As well as changed synthesis patterns there is an increase in matrix degradation. The major degradation process is mediated by the MMPs (matrix metalloproteinases) and the ADAMTS (a disintegrin and metalloprotease with thrombospondin motifs). The MMPs are a large family of extracellular zinc-dependent proteinases, divided into four main subfamilies: collagenases, stromelysins, gelatinases and MT-MMPs (membrane-type MMPs) [24]. Throughout disc turnover, development and degeneration, the cells within the IVD produce a wide range of MMPs that degrade components of the ECM within the IVD. However, during disc degeneration the expression and activity of a number of MMPs are increased, including MMPs 1, 3, 7, 9 and 13, which degrade many of the main matrix components [2528]. Our work has shown that of these MMPs, MMPs 7 and 13 (whose predominant targets are type II collagen and aggrecan) are expressed most highly within degenerate discs particularly in the NP (Figure 1) [25,26].

Figure 1 Immunopositive staining for MMPs in human NP

Numbers of immunopositive cells for MMPs 1, 3, 7 and 13 in the NP of non-degenerate (grades 0–4), intermediate degenerate (grades 5–7) and severe degenerate (grades 8–12) discs. (Statistical analysis: Mann–Whitney U tests comparing percentage immunopositivity in degenerate discs with that seen in non-degenerate discs, *P<0.05.)

MMPs are normally secreted in a latent form, requiring activation for proteolytic activity and are inhibited by specific tissue inhibitors [TIMPs (tissue inhibitors of metalloproteinases)] of which four types are now known [29,30]. TIMP-1 and TIMP-2 form irreversible non-covalent complexes to active MMPs in a 1:1 stoichiometric fashion, inhibiting their enzyme activity. Each member of the TIMP family appears to show a degree of specificity to certain MMPs [29,31]. Our studies have shown that production of TIMP-1 and -2 is also up-regulated in the degenerate disc [25], which suggests that those MMPs (e.g. MMP 7) which are more resistant to TIMP-1 and -2 may play a greater role in the pathogenesis of disc degeneration [26].

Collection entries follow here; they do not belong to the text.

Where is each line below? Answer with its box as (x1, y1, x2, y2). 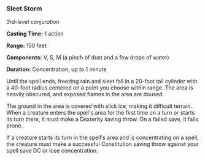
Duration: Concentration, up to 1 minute (6, 66, 107, 73)
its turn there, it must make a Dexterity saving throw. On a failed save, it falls (6, 115, 198, 123)
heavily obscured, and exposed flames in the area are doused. (6, 91, 164, 98)
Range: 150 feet (6, 42, 47, 50)
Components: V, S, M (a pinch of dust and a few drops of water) (6, 54, 170, 61)
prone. (6, 122, 23, 129)
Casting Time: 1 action (6, 30, 64, 37)
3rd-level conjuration (6, 18, 60, 26)
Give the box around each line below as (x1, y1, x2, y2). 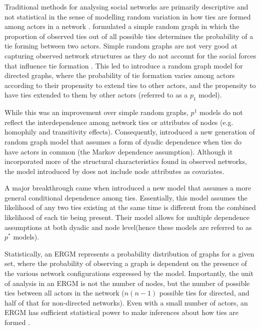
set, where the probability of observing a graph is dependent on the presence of (4, 258, 247, 268)
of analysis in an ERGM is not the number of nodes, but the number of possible (4, 277, 250, 288)
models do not (199, 107, 243, 117)
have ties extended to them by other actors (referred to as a (4, 89, 188, 100)
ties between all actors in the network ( (4, 287, 124, 298)
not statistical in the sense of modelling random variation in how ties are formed (4, 11, 251, 21)
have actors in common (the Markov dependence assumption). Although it (4, 146, 233, 156)
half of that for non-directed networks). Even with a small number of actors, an (4, 297, 248, 307)
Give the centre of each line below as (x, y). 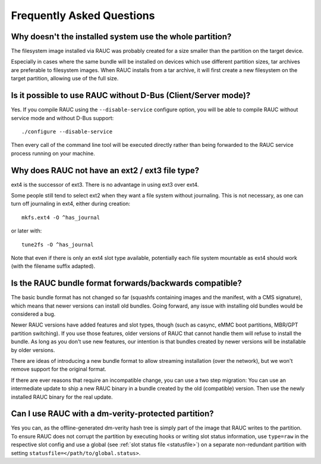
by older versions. (33, 350)
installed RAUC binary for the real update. (62, 397)
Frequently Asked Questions (83, 15)
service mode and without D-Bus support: (62, 118)
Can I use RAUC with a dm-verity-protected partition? (112, 414)
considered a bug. (33, 314)
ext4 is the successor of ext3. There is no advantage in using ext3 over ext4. (105, 184)
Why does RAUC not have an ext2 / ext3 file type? (105, 170)
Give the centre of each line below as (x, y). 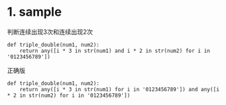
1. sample (34, 12)
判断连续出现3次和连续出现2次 (50, 32)
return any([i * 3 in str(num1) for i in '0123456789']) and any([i (120, 89)
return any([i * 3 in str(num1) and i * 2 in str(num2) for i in (115, 51)
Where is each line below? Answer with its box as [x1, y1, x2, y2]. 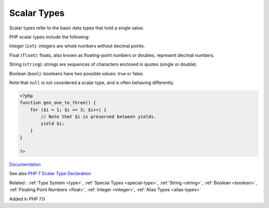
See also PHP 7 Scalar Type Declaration [9, 171, 91, 177]
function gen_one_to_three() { [19, 100, 97, 105]
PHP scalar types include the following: [9, 34, 90, 40]
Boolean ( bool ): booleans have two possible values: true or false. [9, 70, 144, 77]
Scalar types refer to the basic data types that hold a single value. [9, 25, 144, 31]
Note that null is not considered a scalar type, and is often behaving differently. [9, 80, 174, 86]
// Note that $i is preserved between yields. [40, 114, 156, 119]
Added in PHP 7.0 [9, 196, 45, 202]
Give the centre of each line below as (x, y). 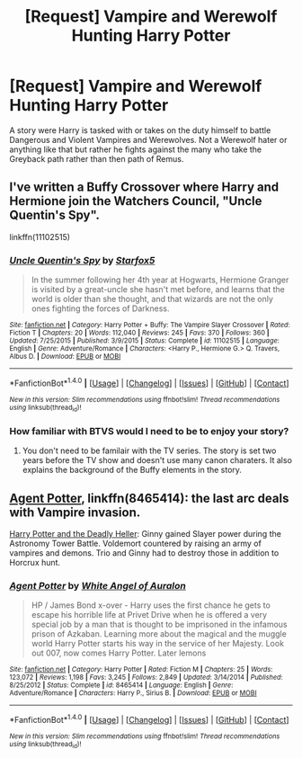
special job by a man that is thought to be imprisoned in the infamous (159, 624)
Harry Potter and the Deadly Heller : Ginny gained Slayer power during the (145, 534)
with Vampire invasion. (75, 512)
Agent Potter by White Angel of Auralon (98, 586)
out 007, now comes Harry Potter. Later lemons (119, 653)
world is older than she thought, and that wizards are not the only (152, 299)
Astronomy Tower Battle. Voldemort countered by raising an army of (136, 544)
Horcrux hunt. (35, 563)
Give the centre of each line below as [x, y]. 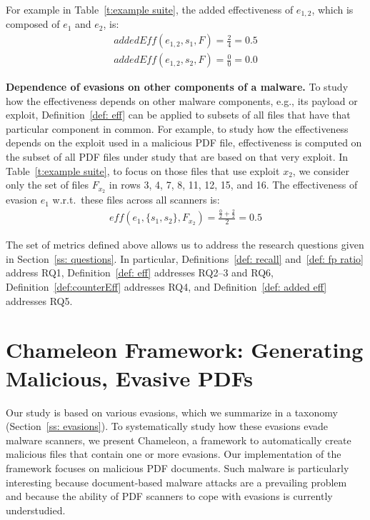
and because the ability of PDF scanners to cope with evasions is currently [169, 496]
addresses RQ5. [39, 300]
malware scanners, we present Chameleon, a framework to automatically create [179, 440]
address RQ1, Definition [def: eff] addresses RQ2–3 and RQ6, [140, 272]
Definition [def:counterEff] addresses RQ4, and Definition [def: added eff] [166, 287]
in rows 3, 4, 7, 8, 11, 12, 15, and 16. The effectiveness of [233, 185]
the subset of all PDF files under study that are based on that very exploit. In [177, 157]
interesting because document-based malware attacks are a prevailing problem [176, 482]
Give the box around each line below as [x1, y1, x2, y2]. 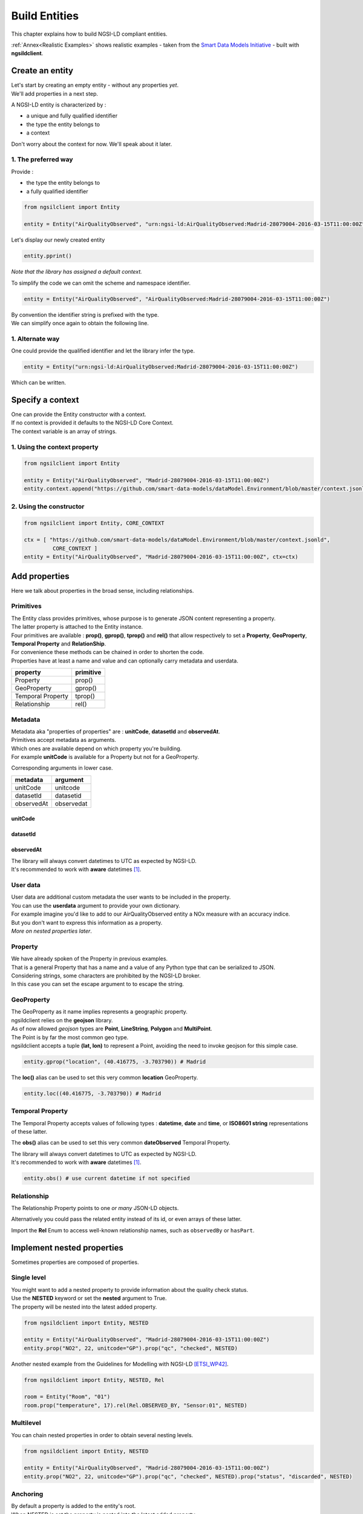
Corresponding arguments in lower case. [11, 764, 113, 772]
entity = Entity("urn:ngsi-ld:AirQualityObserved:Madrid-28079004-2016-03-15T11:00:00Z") [24, 363, 299, 371]
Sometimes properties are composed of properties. [11, 1258, 139, 1266]
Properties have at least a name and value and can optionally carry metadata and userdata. [11, 657, 238, 664]
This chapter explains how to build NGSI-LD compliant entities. [11, 30, 168, 38]
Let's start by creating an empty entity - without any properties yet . [11, 82, 178, 89]
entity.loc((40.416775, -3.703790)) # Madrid [24, 1090, 162, 1097]
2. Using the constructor [11, 502, 85, 511]
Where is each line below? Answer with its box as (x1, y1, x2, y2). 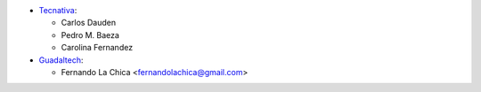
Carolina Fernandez (61, 42, 134, 53)
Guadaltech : (38, 54, 84, 65)
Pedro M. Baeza (61, 29, 120, 40)
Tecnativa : (38, 5, 77, 15)
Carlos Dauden (61, 18, 116, 28)
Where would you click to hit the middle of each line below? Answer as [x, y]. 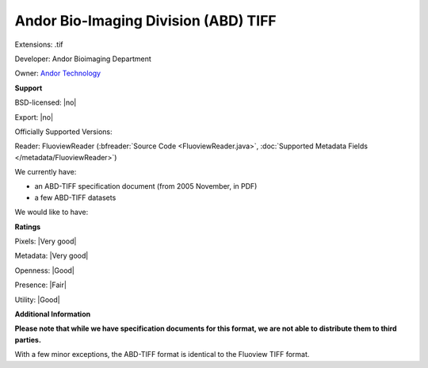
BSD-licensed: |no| [46, 102]
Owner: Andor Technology [58, 73]
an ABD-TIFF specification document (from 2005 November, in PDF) [146, 186]
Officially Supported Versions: [63, 132]
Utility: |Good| [37, 299]
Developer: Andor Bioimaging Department [83, 59]
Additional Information [53, 314]
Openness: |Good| [45, 270]
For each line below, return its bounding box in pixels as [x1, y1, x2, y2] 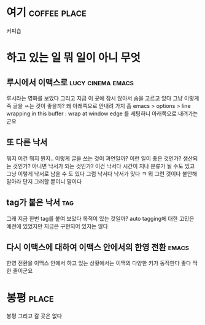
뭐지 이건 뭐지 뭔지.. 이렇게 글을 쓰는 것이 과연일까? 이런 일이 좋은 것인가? [6, 155, 182, 162]
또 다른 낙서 [6, 137, 48, 148]
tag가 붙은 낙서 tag [6, 197, 74, 208]
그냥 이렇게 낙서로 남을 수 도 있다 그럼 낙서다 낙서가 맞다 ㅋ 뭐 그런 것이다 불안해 [6, 170, 198, 177]
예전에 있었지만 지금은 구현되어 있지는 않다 [6, 222, 109, 230]
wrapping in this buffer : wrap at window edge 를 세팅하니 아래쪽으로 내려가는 [6, 110, 198, 117]
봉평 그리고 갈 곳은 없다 [6, 312, 63, 319]
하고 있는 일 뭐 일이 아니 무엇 [6, 51, 141, 65]
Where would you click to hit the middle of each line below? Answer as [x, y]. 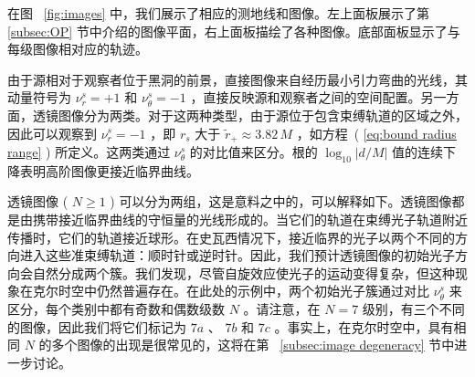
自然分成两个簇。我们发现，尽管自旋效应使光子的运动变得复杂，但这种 [243, 272]
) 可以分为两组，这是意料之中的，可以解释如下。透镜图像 [281, 201]
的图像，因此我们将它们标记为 [97, 326]
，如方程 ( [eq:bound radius [376, 133]
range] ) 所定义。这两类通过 [89, 152]
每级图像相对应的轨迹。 [78, 49]
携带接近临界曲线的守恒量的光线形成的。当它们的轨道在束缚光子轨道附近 [250, 219]
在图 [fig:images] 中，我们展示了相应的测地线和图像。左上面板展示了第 [219, 13]
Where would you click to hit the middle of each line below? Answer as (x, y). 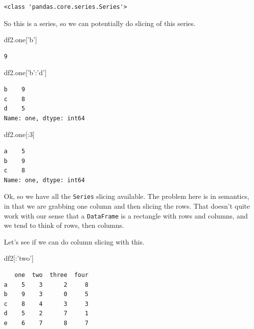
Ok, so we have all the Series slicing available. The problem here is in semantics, (127, 196)
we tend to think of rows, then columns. (64, 225)
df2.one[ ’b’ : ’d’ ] (25, 72)
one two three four (51, 275)
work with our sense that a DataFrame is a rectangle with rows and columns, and (126, 215)
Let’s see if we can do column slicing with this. (74, 241)
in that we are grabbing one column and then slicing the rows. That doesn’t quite (127, 206)
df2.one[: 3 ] (19, 134)
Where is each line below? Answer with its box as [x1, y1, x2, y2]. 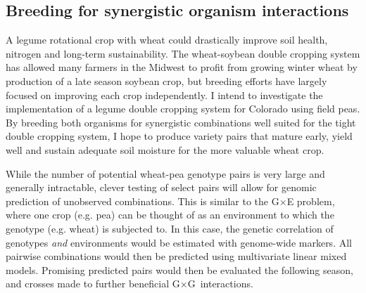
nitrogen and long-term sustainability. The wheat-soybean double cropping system [6, 46, 360, 60]
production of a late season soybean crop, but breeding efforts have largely [6, 73, 327, 88]
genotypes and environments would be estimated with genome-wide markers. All [6, 235, 352, 249]
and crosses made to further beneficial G [6, 276, 180, 291]
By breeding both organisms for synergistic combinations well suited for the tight [6, 115, 356, 129]
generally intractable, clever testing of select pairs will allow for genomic [6, 180, 317, 195]
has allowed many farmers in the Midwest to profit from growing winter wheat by [6, 60, 358, 74]
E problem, [286, 193, 335, 208]
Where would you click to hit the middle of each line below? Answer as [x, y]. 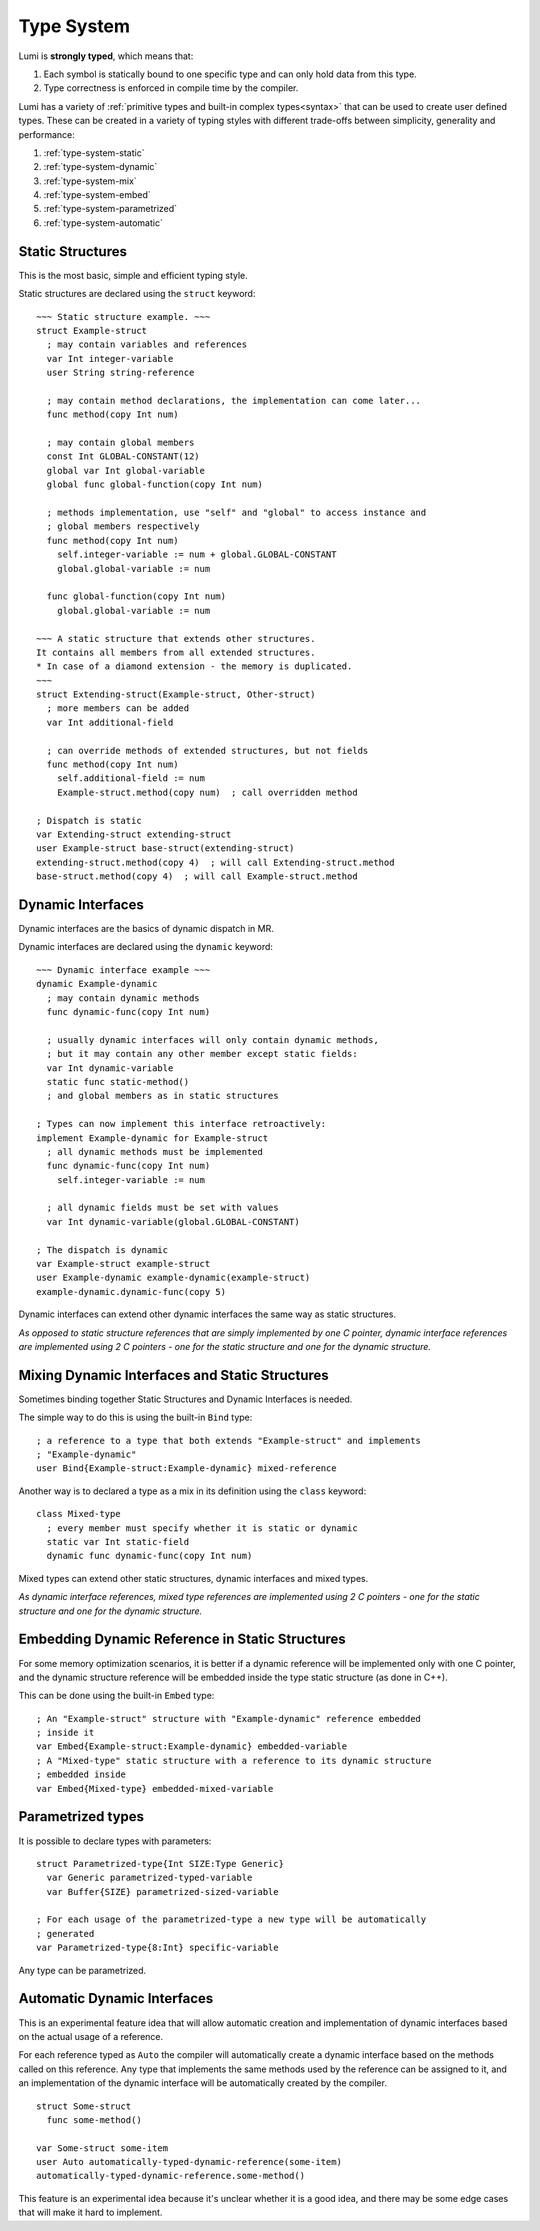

Aggrecan has two major cleavage sites, the first is between Asn341 and Phe342, and several MMPs have been shown to cleave at this site [32]. However, the second cleavage site between Glu373 and Ala374 is not produced by the major MMPs, with the exception of MT1-MMP [33]. Members of the ADAMTS group of enzymes, namely 1, 4, 5, 8, 9 and 15 are aggrecanases cleaving at this site and have been shown to play a key role in the PG breakdown in articular cartilage [3436]. Recently, they have also been implicated in aggrecan degradation in the IVD and we have demonstrated that ADAMTS 1, 4, 5, 9 and 15 are produced by the cells of the IVD and that gene and protein expression are increased during disc degeneration [25,37]. ADAMTS are inhibited specifically by TIMP-3, which unlike the inhibitors of the MMPs is not up-regulated during disc degeneration [25,37], resulting in an excess of aggrecanase activity over the inhibitor, and dysregulation of the homoeostatic mechanism, leading to aggrecan breakdown.

These changes within the disc ECM have a number of consequences: the disorganization and diminished levels of PGs and collagens result in loss of structural integrity, decreased hydration and hence a decreased ability to withstand load, resulting in many of the characteristic features of disc degeneration. The degradation of this matrix also results in the release of a number of soluble factors, and cytokines, which are stored within the matrix [38], thus affecting local cellular activities and matrix homoeostasis. Furthermore, the dehydration of the IVD and alterations within the ECM in proximity to the disc cells, also influence the availability of nutrients and growth factors to the cells [38,39], resulting in further impairment of normal disc cell function.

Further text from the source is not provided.